▶ ASSIGNMENT
Reproduce verbatim the lines of the material below, starting at the line with "communication technology onto" and ending at the line with "day, subject to device condition.", both inclusive; skip the rest.

───── INFORMATION PROVIDED ─────

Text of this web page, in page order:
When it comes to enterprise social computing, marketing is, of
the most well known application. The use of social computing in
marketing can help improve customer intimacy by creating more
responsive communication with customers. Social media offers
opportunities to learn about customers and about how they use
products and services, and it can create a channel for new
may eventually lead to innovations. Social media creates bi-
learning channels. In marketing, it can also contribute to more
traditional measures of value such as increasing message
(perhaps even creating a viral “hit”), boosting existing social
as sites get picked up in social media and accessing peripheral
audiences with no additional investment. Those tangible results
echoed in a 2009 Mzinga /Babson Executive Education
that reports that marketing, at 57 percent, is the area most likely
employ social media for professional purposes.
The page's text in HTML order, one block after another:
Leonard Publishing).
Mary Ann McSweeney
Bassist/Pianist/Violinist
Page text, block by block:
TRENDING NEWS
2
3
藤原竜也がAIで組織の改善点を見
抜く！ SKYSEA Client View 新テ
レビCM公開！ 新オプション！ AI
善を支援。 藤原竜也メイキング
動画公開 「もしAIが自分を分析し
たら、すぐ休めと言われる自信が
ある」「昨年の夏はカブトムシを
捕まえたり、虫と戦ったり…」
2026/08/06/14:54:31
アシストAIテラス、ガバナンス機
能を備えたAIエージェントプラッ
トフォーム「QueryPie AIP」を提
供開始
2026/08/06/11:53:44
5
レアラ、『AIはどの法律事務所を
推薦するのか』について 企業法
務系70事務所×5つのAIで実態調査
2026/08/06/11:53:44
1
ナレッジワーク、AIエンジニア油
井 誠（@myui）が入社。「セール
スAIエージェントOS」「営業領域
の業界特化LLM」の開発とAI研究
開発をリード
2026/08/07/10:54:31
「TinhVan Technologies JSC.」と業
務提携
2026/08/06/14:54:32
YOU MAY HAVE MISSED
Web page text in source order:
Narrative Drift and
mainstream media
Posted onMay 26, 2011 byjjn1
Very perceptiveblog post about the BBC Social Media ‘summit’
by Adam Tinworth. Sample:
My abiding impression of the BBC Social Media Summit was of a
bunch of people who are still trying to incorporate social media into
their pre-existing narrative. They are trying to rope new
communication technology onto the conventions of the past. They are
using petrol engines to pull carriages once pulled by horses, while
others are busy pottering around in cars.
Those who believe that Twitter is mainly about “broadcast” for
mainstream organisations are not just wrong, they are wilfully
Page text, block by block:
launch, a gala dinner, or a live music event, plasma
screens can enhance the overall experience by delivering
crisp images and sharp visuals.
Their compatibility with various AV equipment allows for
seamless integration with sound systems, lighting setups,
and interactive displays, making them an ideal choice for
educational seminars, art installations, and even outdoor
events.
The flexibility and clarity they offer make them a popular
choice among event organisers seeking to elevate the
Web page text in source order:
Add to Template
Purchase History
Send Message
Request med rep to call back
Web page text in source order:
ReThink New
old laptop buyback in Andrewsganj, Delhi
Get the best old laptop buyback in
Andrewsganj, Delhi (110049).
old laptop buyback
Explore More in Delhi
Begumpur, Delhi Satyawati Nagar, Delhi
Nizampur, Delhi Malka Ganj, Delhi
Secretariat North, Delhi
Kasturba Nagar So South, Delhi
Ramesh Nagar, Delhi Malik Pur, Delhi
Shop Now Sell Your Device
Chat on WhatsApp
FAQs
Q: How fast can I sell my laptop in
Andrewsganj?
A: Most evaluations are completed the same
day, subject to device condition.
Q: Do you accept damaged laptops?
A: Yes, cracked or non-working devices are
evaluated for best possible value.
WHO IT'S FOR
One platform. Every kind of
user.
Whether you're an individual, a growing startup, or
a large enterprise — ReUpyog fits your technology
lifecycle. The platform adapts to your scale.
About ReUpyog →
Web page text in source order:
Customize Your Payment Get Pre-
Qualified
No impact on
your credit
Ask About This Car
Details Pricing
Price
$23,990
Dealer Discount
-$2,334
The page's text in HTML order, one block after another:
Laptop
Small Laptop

─────

▶ EXERCISE RESULT
communication technology onto the conventions of the past. They are
using petrol engines to pull carriages once pulled by horses, while
others are busy pottering around in cars.
Those who believe that Twitter is mainly about “broadcast” for
mainstream organisations are not just wrong, they are wilfully
Page text, block by block:
launch, a gala dinner, or a live music event, plasma
screens can enhance the overall experience by delivering
crisp images and sharp visuals.
Their compatibility with various AV equipment allows for
seamless integration with sound systems, lighting setups,
and interactive displays, making them an ideal choice for
educational seminars, art installations, and even outdoor
events.
The flexibility and clarity they offer make them a popular
choice among event organisers seeking to elevate the
Web page text in source order:
Add to Template
Purchase History
Send Message
Request med rep to call back
Web page text in source order:
ReThink New
old laptop buyback in Andrewsganj, Delhi
Get the best old laptop buyback in
Andrewsganj, Delhi (110049).
old laptop buyback
Explore More in Delhi
Begumpur, Delhi Satyawati Nagar, Delhi
Nizampur, Delhi Malka Ganj, Delhi
Secretariat North, Delhi
Kasturba Nagar So South, Delhi
Ramesh Nagar, Delhi Malik Pur, Delhi
Shop Now Sell Your Device
Chat on WhatsApp
FAQs
Q: How fast can I sell my laptop in
Andrewsganj?
A: Most evaluations are completed the same
day, subject to device condition.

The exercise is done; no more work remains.